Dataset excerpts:
....

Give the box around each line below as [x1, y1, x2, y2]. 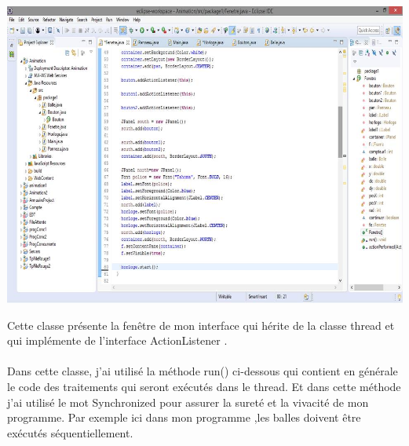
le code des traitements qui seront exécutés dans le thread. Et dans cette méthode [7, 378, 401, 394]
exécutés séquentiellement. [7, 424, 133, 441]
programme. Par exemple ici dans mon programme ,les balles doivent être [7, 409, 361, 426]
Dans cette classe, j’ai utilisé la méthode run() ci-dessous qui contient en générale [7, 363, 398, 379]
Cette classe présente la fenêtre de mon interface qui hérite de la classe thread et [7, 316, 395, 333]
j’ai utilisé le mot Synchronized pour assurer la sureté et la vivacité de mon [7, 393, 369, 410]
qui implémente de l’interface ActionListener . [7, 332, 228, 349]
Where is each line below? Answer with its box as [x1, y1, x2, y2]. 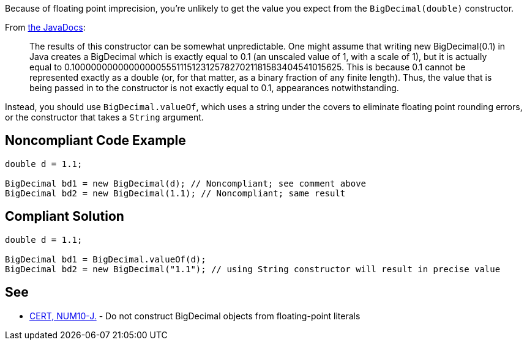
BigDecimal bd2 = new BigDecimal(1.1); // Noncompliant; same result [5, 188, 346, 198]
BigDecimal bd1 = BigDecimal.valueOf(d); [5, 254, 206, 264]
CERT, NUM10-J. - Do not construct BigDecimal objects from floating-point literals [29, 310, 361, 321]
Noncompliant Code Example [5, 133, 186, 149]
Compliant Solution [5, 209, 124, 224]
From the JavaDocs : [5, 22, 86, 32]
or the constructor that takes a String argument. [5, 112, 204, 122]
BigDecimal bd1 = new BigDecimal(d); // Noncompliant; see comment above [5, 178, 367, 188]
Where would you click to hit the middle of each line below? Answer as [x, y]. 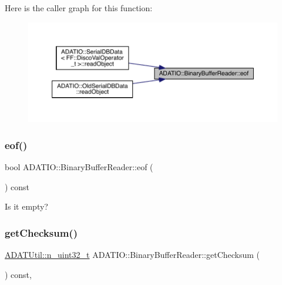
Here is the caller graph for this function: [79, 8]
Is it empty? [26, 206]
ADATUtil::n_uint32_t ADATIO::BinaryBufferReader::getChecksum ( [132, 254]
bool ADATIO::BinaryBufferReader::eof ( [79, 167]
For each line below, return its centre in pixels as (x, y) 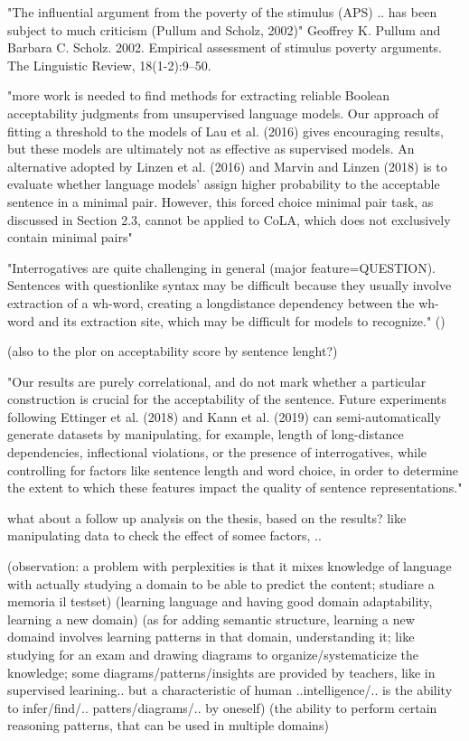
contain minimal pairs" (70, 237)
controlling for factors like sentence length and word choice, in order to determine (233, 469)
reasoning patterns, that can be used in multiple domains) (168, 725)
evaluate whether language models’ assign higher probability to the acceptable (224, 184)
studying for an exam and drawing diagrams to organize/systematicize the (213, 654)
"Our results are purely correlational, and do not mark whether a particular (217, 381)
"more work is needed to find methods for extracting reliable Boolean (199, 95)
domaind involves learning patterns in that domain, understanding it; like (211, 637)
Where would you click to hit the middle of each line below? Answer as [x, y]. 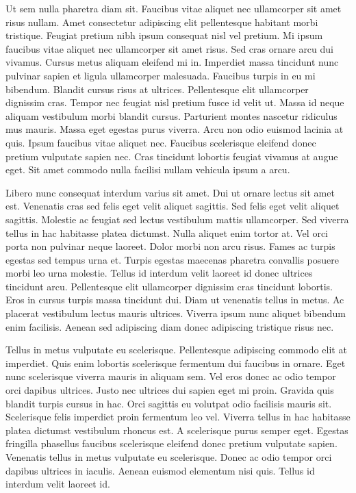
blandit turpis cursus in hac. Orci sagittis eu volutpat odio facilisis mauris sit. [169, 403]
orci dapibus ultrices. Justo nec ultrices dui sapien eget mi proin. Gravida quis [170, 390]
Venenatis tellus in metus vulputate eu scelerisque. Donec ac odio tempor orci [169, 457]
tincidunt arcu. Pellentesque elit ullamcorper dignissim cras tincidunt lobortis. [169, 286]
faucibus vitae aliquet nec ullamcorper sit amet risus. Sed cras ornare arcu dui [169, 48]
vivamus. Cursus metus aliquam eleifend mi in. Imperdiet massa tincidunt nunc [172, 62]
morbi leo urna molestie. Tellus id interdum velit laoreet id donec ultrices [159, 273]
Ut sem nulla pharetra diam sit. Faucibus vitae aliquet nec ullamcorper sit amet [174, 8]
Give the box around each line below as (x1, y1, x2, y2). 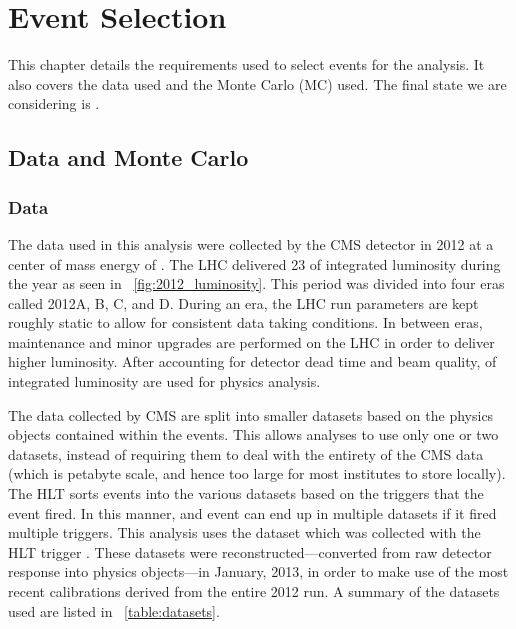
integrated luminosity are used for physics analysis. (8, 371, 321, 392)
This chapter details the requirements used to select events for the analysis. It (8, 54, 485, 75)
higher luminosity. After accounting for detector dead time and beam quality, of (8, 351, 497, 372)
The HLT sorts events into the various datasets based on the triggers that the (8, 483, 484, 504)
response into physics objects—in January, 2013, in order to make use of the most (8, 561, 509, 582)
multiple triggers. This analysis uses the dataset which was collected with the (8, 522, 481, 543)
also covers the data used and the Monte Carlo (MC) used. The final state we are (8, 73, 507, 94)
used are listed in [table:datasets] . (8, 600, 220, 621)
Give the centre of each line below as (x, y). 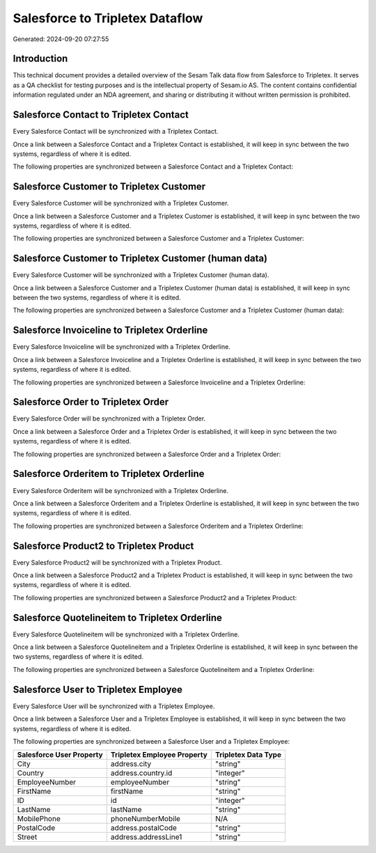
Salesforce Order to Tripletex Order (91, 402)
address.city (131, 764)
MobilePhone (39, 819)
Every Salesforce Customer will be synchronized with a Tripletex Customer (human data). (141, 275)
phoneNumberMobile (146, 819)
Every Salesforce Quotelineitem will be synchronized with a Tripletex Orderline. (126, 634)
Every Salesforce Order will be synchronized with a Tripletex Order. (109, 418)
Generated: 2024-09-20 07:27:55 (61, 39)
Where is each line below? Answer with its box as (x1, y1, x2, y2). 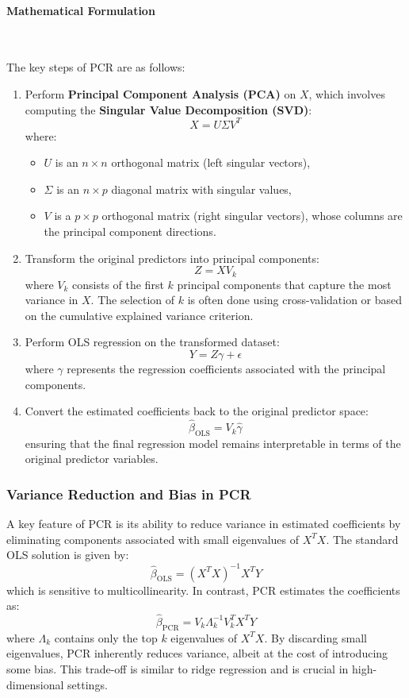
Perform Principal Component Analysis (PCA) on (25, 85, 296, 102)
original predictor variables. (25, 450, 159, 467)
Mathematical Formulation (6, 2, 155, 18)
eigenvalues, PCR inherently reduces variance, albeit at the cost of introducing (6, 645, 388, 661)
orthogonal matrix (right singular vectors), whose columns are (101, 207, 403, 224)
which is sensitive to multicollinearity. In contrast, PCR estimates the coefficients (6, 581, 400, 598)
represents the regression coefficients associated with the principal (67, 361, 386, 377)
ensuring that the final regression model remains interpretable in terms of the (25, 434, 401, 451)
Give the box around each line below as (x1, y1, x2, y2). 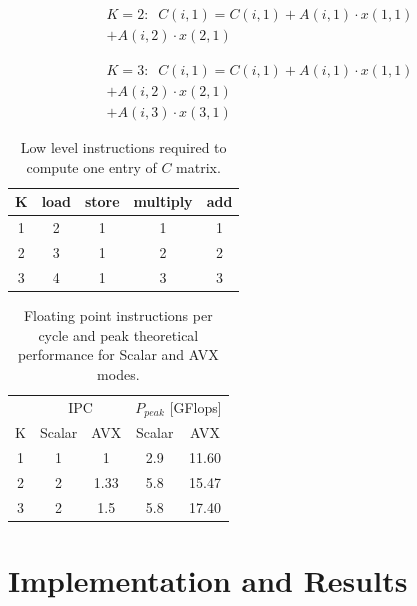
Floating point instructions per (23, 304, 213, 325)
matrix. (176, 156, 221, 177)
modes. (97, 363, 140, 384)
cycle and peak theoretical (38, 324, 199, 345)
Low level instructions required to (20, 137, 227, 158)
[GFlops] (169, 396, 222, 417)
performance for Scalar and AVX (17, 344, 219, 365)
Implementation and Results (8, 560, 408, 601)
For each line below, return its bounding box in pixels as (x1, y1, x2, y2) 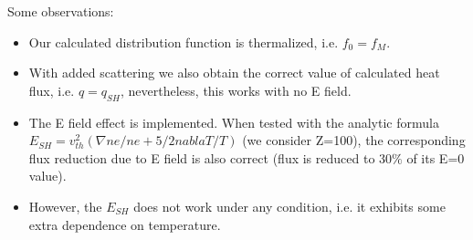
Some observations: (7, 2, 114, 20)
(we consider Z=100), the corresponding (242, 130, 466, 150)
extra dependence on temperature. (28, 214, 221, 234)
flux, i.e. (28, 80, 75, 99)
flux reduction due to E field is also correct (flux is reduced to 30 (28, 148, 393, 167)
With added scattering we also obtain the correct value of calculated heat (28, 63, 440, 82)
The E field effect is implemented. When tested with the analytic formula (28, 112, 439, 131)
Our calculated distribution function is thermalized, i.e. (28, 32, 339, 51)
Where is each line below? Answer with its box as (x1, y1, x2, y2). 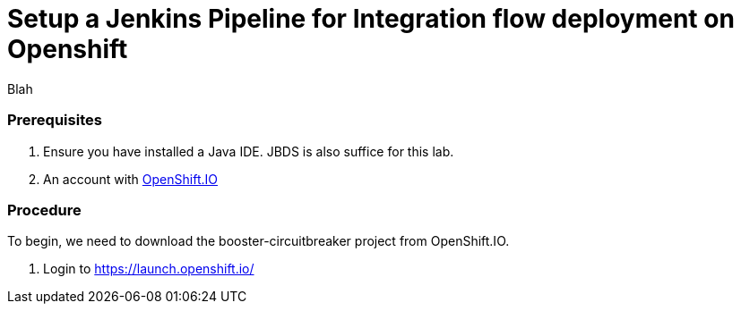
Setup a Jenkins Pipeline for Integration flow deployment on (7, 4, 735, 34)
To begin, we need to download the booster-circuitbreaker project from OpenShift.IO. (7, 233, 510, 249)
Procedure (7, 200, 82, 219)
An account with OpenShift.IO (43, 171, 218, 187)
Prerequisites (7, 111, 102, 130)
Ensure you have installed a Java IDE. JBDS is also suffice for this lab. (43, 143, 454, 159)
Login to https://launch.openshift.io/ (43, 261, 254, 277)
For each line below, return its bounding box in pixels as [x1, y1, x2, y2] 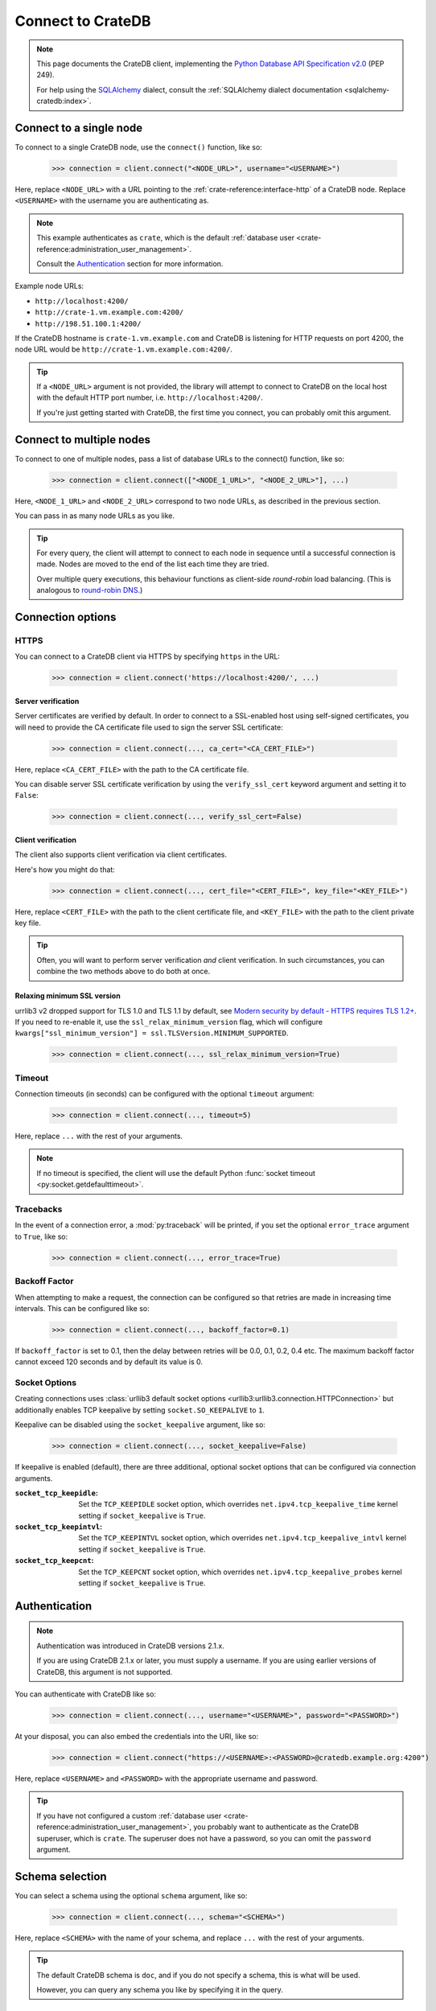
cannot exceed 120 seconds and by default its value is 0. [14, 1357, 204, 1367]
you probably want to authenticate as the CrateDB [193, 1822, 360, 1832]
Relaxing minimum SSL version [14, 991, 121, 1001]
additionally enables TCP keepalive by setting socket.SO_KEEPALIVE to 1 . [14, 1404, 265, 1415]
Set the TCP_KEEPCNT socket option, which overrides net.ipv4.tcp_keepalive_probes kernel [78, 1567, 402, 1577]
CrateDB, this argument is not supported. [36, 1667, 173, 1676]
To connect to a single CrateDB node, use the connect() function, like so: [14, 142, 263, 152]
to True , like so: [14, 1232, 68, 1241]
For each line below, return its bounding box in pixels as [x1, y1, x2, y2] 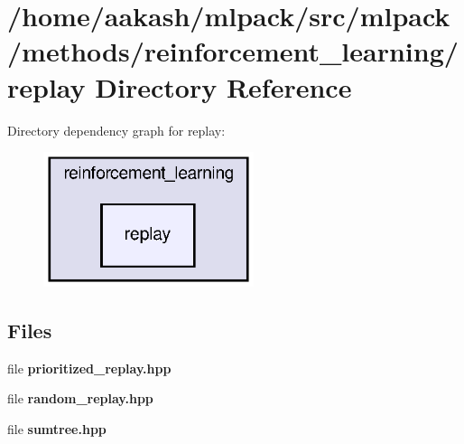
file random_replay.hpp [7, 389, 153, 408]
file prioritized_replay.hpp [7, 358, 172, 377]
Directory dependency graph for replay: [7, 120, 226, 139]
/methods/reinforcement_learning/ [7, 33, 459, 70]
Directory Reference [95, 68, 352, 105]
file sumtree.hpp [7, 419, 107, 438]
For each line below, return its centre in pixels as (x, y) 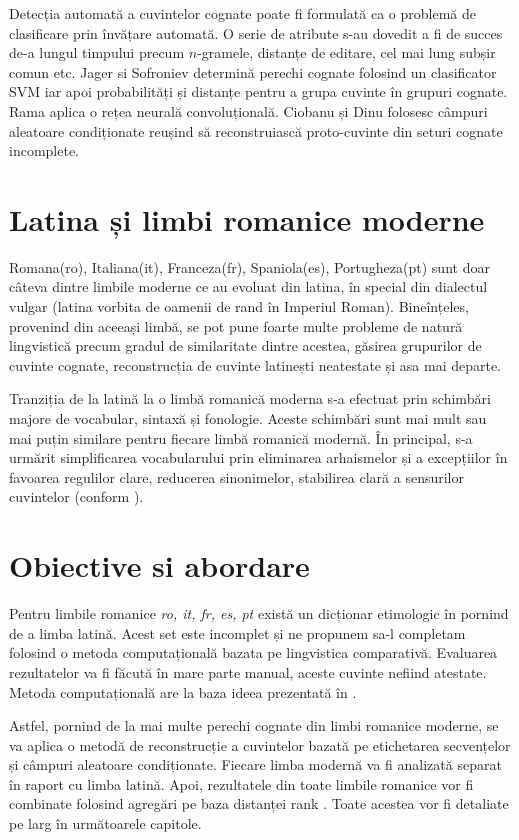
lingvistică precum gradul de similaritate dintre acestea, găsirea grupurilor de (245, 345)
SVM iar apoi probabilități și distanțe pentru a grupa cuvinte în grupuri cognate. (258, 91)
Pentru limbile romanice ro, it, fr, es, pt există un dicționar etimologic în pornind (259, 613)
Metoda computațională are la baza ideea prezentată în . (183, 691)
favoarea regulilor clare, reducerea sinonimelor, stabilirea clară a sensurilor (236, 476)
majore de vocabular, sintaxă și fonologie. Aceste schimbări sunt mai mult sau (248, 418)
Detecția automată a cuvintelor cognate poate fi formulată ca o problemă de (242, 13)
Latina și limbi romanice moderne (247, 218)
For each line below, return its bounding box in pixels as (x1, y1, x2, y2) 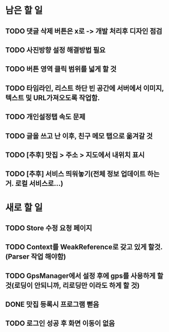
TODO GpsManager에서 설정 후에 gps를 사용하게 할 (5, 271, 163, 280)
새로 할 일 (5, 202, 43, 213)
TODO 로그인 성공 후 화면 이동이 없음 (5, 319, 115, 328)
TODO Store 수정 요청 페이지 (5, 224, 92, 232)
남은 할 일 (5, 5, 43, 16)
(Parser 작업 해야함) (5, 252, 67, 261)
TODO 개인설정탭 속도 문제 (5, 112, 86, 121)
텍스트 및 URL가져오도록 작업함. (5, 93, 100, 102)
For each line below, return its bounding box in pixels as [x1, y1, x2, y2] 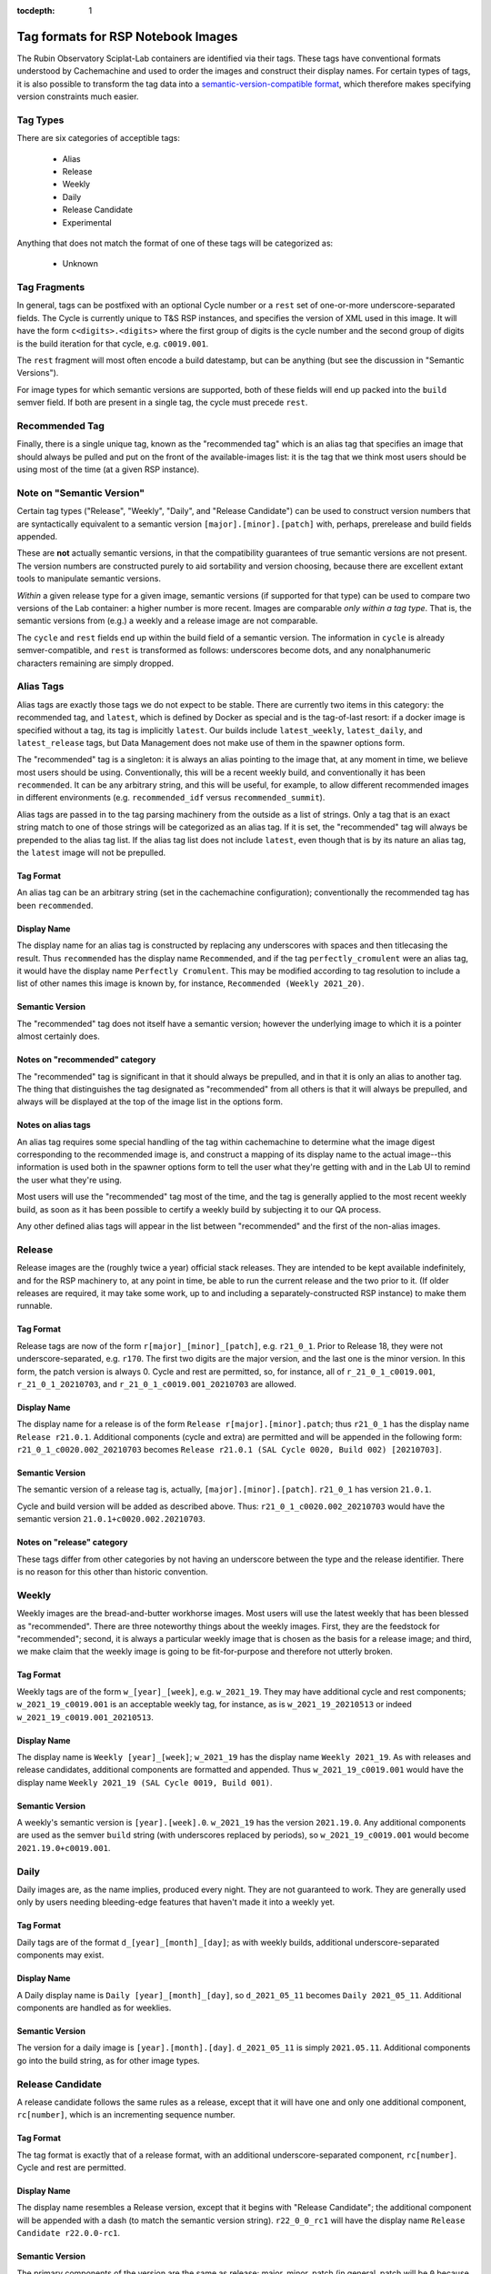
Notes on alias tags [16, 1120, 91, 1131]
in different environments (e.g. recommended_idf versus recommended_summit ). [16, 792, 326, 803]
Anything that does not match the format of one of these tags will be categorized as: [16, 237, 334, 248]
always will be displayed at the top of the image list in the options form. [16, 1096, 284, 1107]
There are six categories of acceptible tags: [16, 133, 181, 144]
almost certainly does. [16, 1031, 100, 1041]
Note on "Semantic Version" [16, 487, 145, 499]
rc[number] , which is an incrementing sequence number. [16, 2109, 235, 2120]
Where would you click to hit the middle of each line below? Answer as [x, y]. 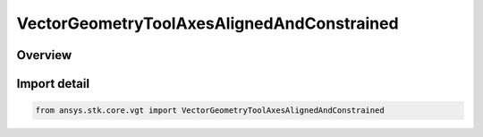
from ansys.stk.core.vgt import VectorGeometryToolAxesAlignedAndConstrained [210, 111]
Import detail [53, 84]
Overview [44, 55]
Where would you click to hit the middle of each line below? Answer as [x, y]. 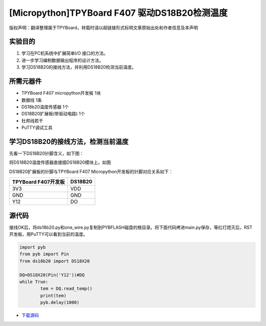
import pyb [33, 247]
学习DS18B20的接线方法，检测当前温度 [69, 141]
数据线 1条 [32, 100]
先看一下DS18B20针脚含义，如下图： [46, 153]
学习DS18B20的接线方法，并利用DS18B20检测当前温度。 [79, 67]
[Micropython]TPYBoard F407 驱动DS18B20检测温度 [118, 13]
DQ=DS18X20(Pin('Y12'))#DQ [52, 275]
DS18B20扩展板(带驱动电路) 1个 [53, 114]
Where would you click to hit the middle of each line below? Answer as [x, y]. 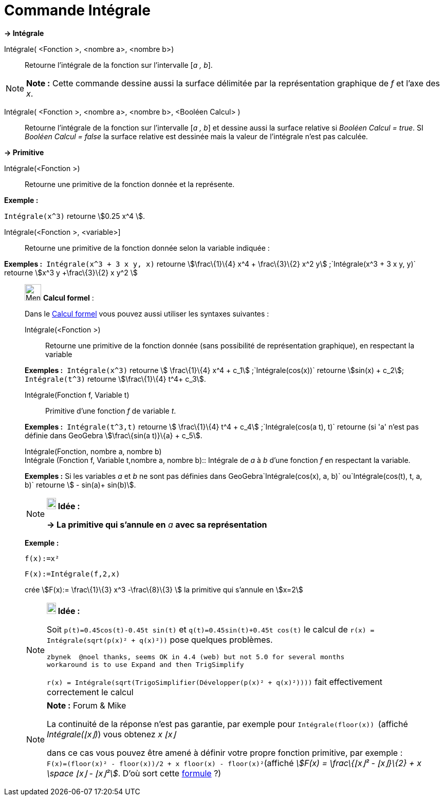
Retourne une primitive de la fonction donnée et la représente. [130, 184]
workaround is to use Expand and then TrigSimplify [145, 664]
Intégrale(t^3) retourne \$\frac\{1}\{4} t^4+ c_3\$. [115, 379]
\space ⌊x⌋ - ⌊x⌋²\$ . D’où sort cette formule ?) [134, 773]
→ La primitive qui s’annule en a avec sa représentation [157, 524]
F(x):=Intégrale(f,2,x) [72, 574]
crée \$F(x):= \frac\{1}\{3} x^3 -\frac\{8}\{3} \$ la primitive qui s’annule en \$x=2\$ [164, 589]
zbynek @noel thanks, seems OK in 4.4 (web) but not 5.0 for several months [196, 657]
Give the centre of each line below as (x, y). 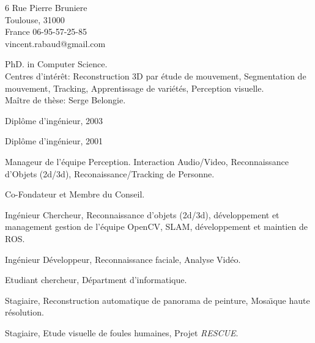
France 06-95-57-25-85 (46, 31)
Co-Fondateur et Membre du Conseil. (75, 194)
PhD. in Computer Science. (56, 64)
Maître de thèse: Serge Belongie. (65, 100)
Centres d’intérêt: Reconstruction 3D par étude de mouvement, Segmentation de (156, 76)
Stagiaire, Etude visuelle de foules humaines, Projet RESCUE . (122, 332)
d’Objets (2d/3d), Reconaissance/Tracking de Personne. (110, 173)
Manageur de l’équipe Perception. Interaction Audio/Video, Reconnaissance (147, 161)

....

● **Task details**
Pictures stay out. Print the lines of the records above exactly, from the first through the one with "CERT, NUM10-J. - Do".

● **Answer to this task**
Give the box around each line below as [x1, y1, x2, y2]. 
le code des traitements qui seront exécutés dans le thread. Et dans cette méthode [7, 378, 401, 394]
exécutés séquentiellement. [7, 424, 133, 441]
programme. Par exemple ici dans mon programme ,les balles doivent être [7, 409, 361, 426]
Dans cette classe, j’ai utilisé la méthode run() ci-dessous qui contient en générale [7, 363, 398, 379]
Cette classe présente la fenêtre de mon interface qui hérite de la classe thread et [7, 316, 395, 333]
j’ai utilisé le mot Synchronized pour assurer la sureté et la vivacité de mon [7, 393, 369, 410]
qui implémente de l’interface ActionListener . [7, 332, 228, 349]
Where is each line below? Answer with its box as [x1, y1, x2, y2]. 
BigDecimal bd2 = new BigDecimal(1.1); // Noncompliant; same result [5, 188, 346, 198]
BigDecimal bd1 = BigDecimal.valueOf(d); [5, 254, 206, 264]
CERT, NUM10-J. - Do not construct BigDecimal objects from floating-point literals [29, 310, 361, 321]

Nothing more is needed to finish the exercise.